### REQUIRED WORK:
Your copy should begin with the line containing "as the unknown", end with the line containing "try and it was", match the listing below exactly, and contain no pictures.

### DATA EXCERPTS:

"""

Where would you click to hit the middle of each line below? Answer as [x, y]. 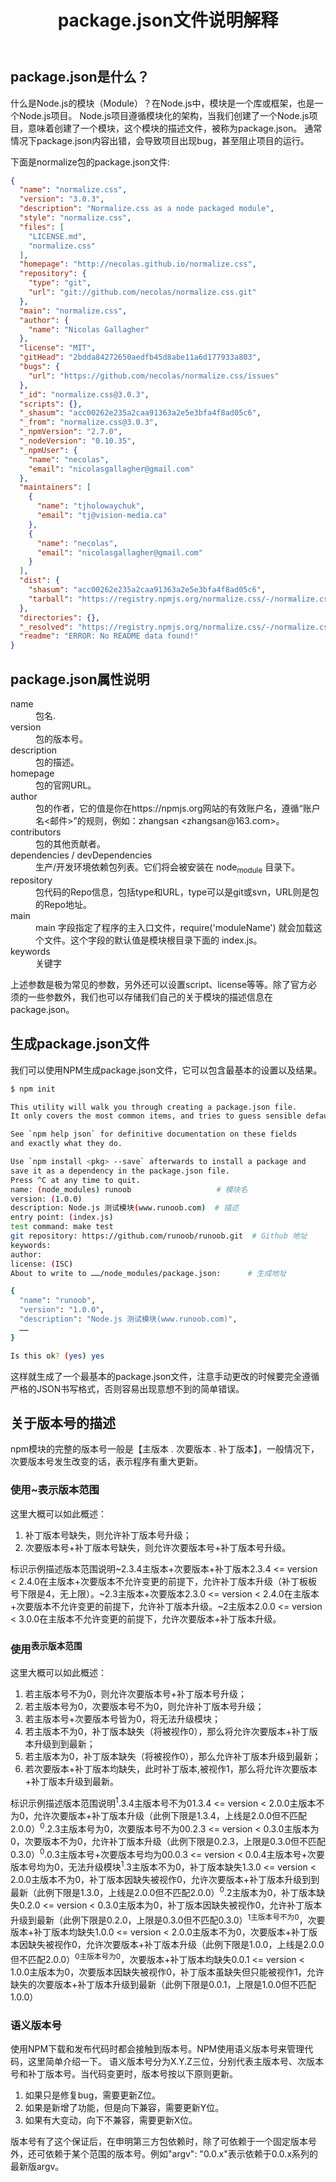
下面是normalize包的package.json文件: [90, 162]
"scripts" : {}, [51, 404]
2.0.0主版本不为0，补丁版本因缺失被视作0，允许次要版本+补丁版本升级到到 [165, 1880]
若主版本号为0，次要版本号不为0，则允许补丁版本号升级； [144, 1707]
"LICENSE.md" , [57, 236]
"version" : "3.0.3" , [62, 199]
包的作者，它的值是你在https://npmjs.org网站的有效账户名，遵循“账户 [178, 808]
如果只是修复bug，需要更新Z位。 [93, 2095]
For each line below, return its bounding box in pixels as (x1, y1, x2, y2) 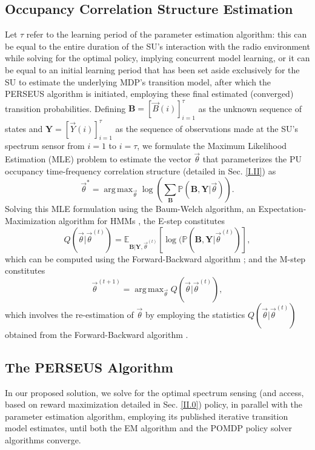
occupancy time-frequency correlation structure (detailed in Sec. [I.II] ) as (5, 164, 276, 177)
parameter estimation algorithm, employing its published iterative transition (5, 409, 288, 422)
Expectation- (258, 202, 307, 215)
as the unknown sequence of (198, 102, 302, 114)
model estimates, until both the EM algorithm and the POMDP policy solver (5, 422, 293, 434)
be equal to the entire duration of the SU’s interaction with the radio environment (5, 39, 310, 52)
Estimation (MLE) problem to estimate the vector (5, 153, 191, 165)
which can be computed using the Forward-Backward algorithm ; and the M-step (5, 252, 306, 265)
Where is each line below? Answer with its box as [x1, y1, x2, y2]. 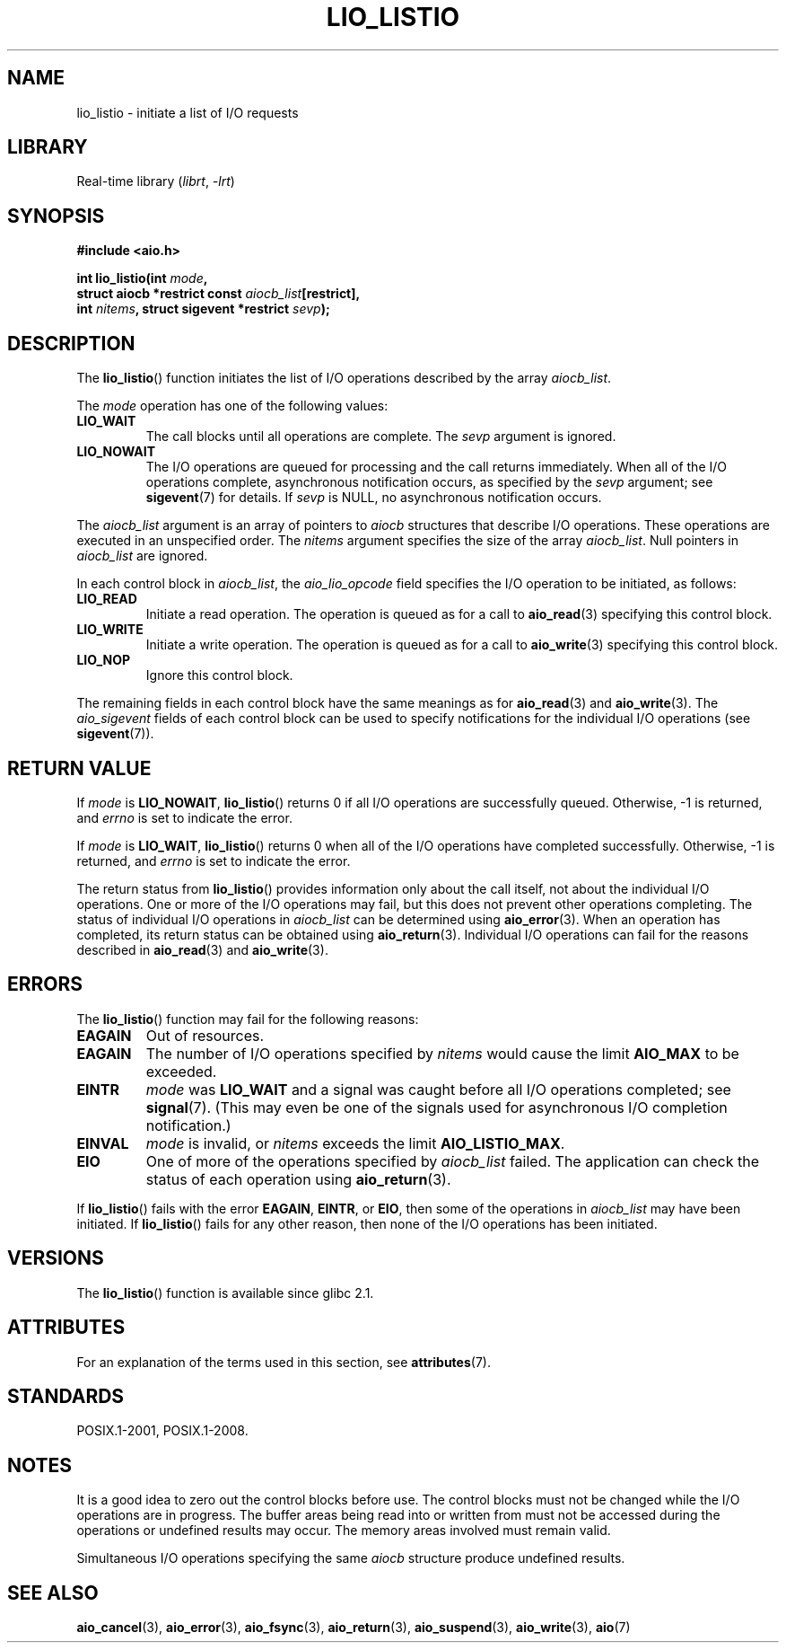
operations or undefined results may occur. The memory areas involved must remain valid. [76, 1522, 611, 1539]
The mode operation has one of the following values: [76, 398, 389, 414]
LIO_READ [76, 591, 137, 607]
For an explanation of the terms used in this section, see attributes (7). [76, 1354, 491, 1370]
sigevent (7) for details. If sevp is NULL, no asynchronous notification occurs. [145, 490, 602, 506]
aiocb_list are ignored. [76, 548, 208, 564]
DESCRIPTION [7, 331, 135, 355]
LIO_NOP [76, 652, 131, 668]
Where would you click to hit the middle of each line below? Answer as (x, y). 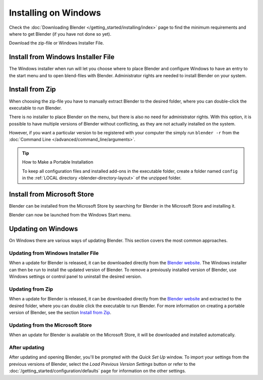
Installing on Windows (55, 13)
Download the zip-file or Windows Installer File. (56, 43)
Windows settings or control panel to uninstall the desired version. (75, 276)
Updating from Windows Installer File (54, 253)
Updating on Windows (43, 229)
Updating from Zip (31, 289)
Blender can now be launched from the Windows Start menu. (70, 215)
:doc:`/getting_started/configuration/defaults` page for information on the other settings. (97, 371)
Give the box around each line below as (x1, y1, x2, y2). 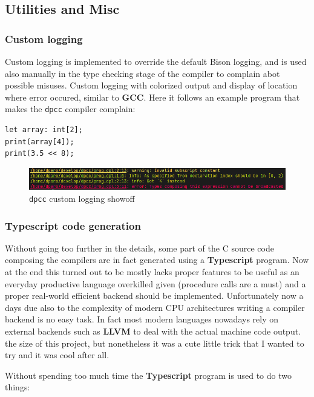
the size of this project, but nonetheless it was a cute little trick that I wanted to (5, 336, 304, 349)
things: (5, 381, 30, 393)
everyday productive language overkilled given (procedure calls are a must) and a (5, 277, 306, 290)
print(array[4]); (5, 137, 74, 146)
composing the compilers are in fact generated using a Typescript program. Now (5, 253, 309, 266)
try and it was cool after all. (5, 349, 110, 361)
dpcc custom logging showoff (29, 192, 135, 204)
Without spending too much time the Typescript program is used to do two (5, 369, 292, 381)
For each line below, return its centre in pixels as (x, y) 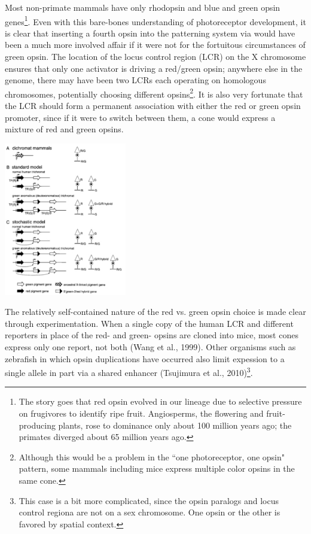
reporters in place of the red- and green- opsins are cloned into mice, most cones (152, 335)
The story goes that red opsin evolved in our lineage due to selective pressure (160, 401)
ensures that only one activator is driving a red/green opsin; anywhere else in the (154, 68)
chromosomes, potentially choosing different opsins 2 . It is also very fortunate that (154, 93)
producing (37, 425)
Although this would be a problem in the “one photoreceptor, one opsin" (152, 456)
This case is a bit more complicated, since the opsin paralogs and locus (149, 500)
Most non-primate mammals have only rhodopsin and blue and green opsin (143, 7)
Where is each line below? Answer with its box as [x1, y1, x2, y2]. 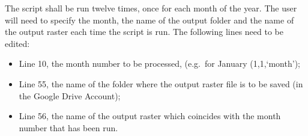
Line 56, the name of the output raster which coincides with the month [19, 110, 281, 122]
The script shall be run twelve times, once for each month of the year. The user [5, 2, 297, 14]
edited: [5, 37, 30, 49]
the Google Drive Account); [19, 89, 121, 102]
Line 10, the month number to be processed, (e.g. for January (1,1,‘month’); [19, 57, 300, 70]
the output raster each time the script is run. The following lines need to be [5, 25, 284, 38]
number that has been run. [19, 121, 118, 134]
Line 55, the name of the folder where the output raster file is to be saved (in [19, 77, 303, 90]
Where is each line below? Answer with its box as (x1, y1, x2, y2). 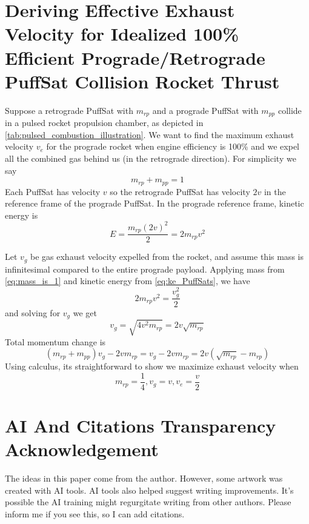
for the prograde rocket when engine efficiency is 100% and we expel (46, 140, 300, 153)
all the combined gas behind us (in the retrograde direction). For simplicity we (5, 151, 296, 164)
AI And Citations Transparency (5, 413, 276, 437)
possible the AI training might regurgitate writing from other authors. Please (5, 496, 291, 508)
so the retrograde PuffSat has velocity (110, 185, 250, 197)
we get (73, 306, 97, 319)
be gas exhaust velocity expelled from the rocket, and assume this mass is (30, 250, 304, 263)
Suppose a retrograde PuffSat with (5, 104, 133, 116)
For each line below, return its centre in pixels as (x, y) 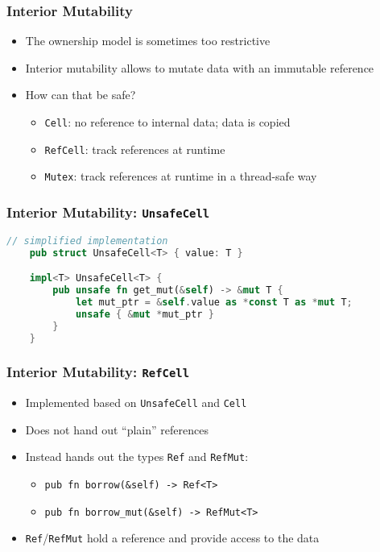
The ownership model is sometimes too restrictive (148, 41)
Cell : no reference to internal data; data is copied (167, 122)
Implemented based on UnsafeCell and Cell (136, 403)
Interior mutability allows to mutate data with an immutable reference (200, 67)
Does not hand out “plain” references (117, 429)
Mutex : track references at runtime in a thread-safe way (181, 176)
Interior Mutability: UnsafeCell (108, 212)
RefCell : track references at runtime (135, 149)
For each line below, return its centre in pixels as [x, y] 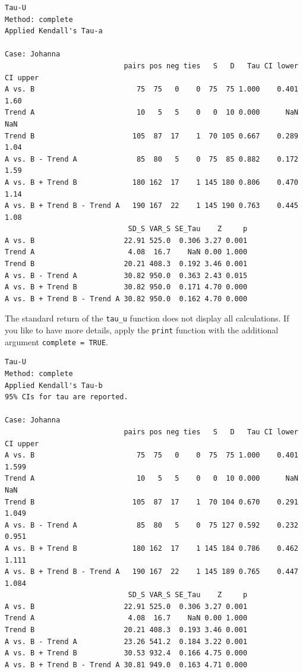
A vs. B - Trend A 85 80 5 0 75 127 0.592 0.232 [151, 525]
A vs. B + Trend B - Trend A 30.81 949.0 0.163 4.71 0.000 [126, 665]
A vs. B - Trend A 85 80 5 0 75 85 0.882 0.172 [151, 159]
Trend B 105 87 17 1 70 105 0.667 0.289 [151, 136]
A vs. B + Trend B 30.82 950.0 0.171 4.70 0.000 [126, 287]
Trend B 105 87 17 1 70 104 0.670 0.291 [151, 502]
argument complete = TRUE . [56, 341]
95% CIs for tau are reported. [67, 397]
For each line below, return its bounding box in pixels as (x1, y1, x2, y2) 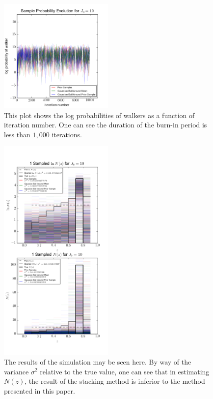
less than (4, 129, 30, 139)
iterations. (52, 129, 82, 139)
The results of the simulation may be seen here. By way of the (4, 356, 191, 367)
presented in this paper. (4, 385, 75, 396)
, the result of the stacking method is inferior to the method (25, 376, 205, 386)
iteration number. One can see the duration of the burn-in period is (4, 120, 207, 130)
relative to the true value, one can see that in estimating (40, 366, 210, 376)
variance (4, 366, 29, 376)
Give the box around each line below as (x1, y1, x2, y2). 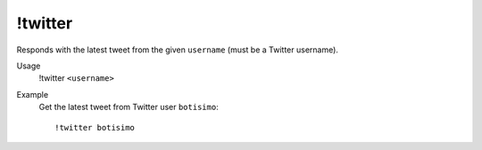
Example (16, 89, 49, 99)
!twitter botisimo (54, 122, 136, 132)
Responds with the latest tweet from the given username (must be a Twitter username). (16, 44, 339, 55)
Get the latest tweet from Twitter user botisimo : (38, 102, 219, 113)

"""

### SOLUTION TO THIS EXERCISE:
as the unknown sequence of (198, 102, 302, 114)
model estimates, until both the EM algorithm and the POMDP policy solver (5, 422, 293, 434)
be equal to the entire duration of the SU’s interaction with the radio environment (5, 39, 310, 52)
Estimation (MLE) problem to estimate the vector (5, 153, 191, 165)
which can be computed using the Forward-Backward algorithm ; and the M-step (5, 252, 306, 265)
Where is each line below? Answer with its box as [x1, y1, x2, y2]. 
operations or undefined results may occur. The memory areas involved must remain valid. [76, 1522, 611, 1539]
The mode operation has one of the following values: [76, 398, 389, 414]
LIO_READ [76, 591, 137, 607]
For an explanation of the terms used in this section, see attributes (7). [76, 1354, 491, 1370]
sigevent (7) for details. If sevp is NULL, no asynchronous notification occurs. [145, 490, 602, 506]
aiocb_list are ignored. [76, 548, 208, 564]
DESCRIPTION [7, 331, 135, 355]
LIO_NOP [76, 652, 131, 668]
Where would you click to hit the middle of each line below? Answer as (x, y). 
Installing on Windows (55, 13)
Download the zip-file or Windows Installer File. (56, 43)
Windows settings or control panel to uninstall the desired version. (75, 276)
Updating from Windows Installer File (54, 253)
Updating on Windows (43, 229)
Updating from Zip (31, 289)
Blender can now be launched from the Windows Start menu. (70, 215)
:doc:`/getting_started/configuration/defaults` page for information on the other settings. (97, 371)
Give the box around each line below as (x1, y1, x2, y2). 
the size of this project, but nonetheless it was a cute little trick that I wanted to (5, 336, 304, 349)
things: (5, 381, 30, 393)
everyday productive language overkilled given (procedure calls are a must) and a (5, 277, 306, 290)
print(array[4]); (5, 137, 74, 146)
composing the compilers are in fact generated using a Typescript program. Now (5, 253, 309, 266)
try and it was cool after all. (5, 349, 110, 361)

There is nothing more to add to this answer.